● **Action item**:
Produce an exact transcription of every entry.

--- Data records Enclosed Below ---

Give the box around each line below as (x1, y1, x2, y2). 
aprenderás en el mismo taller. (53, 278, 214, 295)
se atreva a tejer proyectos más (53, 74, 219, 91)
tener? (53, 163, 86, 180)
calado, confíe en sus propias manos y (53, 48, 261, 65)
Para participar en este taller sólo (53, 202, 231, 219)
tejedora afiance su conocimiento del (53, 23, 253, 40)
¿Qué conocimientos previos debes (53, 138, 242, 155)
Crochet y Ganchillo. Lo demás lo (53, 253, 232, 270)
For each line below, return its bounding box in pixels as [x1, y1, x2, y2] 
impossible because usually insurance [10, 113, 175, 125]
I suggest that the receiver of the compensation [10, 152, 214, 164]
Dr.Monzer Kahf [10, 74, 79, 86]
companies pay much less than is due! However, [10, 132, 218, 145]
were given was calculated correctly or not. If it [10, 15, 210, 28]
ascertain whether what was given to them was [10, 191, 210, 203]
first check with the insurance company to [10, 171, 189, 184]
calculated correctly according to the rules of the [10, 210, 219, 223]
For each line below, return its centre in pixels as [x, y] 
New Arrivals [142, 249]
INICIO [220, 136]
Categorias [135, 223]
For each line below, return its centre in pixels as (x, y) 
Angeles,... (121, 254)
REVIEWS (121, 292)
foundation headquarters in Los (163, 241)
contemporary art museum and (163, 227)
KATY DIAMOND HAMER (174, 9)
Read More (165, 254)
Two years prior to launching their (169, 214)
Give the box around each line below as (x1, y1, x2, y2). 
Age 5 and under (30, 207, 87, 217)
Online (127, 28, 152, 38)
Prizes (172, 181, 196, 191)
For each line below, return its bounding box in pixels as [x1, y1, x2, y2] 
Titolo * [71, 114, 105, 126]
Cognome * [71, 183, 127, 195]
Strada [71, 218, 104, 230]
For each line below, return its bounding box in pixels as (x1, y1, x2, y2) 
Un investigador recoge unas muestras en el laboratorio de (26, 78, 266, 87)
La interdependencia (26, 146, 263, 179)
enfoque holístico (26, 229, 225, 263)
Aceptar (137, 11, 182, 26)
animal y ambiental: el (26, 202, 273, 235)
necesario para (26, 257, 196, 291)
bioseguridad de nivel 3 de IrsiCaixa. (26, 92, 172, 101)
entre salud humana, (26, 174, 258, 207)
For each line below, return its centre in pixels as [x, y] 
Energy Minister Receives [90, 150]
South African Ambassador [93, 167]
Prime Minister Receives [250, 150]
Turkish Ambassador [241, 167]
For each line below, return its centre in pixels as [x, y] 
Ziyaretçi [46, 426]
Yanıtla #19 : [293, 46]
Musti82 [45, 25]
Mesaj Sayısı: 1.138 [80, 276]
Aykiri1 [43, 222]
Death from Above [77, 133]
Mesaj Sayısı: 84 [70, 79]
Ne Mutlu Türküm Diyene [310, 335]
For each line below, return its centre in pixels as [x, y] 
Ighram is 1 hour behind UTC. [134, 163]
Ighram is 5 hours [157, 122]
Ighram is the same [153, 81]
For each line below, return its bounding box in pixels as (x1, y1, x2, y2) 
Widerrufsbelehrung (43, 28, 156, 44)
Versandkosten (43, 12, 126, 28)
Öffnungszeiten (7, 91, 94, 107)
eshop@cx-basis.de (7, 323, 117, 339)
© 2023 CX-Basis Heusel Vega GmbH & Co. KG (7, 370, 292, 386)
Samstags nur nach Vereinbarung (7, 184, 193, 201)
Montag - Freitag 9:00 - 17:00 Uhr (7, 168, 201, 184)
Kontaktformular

--- End of Enclosed Data records ---

● **Solution to this problem**:
Give the box around each line below as (x1, y1, x2, y2). 
aprenderás en el mismo taller. (53, 278, 214, 295)
se atreva a tejer proyectos más (53, 74, 219, 91)
tener? (53, 163, 86, 180)
calado, confíe en sus propias manos y (53, 48, 261, 65)
Para participar en este taller sólo (53, 202, 231, 219)
tejedora afiance su conocimiento del (53, 23, 253, 40)
¿Qué conocimientos previos debes (53, 138, 242, 155)
Crochet y Ganchillo. Lo demás lo (53, 253, 232, 270)
For each line below, return its bounding box in pixels as [x1, y1, x2, y2] 
impossible because usually insurance [10, 113, 175, 125]
I suggest that the receiver of the compensation [10, 152, 214, 164]
Dr.Monzer Kahf [10, 74, 79, 86]
companies pay much less than is due! However, [10, 132, 218, 145]
were given was calculated correctly or not. If it [10, 15, 210, 28]
ascertain whether what was given to them was [10, 191, 210, 203]
first check with the insurance company to [10, 171, 189, 184]
calculated correctly according to the rules of the [10, 210, 219, 223]
For each line below, return its centre in pixels as [x, y] 
New Arrivals [142, 249]
INICIO [220, 136]
Categorias [135, 223]
For each line below, return its centre in pixels as (x, y) 
Angeles,... (121, 254)
REVIEWS (121, 292)
foundation headquarters in Los (163, 241)
contemporary art museum and (163, 227)
KATY DIAMOND HAMER (174, 9)
Read More (165, 254)
Two years prior to launching their (169, 214)
Give the box around each line below as (x1, y1, x2, y2). 
Age 5 and under (30, 207, 87, 217)
Online (127, 28, 152, 38)
Prizes (172, 181, 196, 191)
For each line below, return its bounding box in pixels as [x1, y1, x2, y2] 
Titolo * [71, 114, 105, 126]
Cognome * [71, 183, 127, 195]
Strada [71, 218, 104, 230]
For each line below, return its bounding box in pixels as (x1, y1, x2, y2) 
Un investigador recoge unas muestras en el laboratorio de (26, 78, 266, 87)
La interdependencia (26, 146, 263, 179)
enfoque holístico (26, 229, 225, 263)
Aceptar (137, 11, 182, 26)
animal y ambiental: el (26, 202, 273, 235)
necesario para (26, 257, 196, 291)
bioseguridad de nivel 3 de IrsiCaixa. (26, 92, 172, 101)
entre salud humana, (26, 174, 258, 207)
For each line below, return its centre in pixels as [x, y] 
Energy Minister Receives [90, 150]
South African Ambassador [93, 167]
Prime Minister Receives [250, 150]
Turkish Ambassador [241, 167]
For each line below, return its centre in pixels as [x, y] 
Ziyaretçi [46, 426]
Yanıtla #19 : [293, 46]
Musti82 [45, 25]
Mesaj Sayısı: 1.138 [80, 276]
Aykiri1 [43, 222]
Death from Above [77, 133]
Mesaj Sayısı: 84 [70, 79]
Ne Mutlu Türküm Diyene [310, 335]
For each line below, return its centre in pixels as [x, y] 
Ighram is 1 hour behind UTC. [134, 163]
Ighram is 5 hours [157, 122]
Ighram is the same [153, 81]
For each line below, return its bounding box in pixels as (x1, y1, x2, y2) 
Widerrufsbelehrung (43, 28, 156, 44)
Versandkosten (43, 12, 126, 28)
Öffnungszeiten (7, 91, 94, 107)
eshop@cx-basis.de (7, 323, 117, 339)
© 2023 CX-Basis Heusel Vega GmbH & Co. KG (7, 370, 292, 386)
Samstags nur nach Vereinbarung (7, 184, 193, 201)
Montag - Freitag 9:00 - 17:00 Uhr (7, 168, 201, 184)
Kontaktformular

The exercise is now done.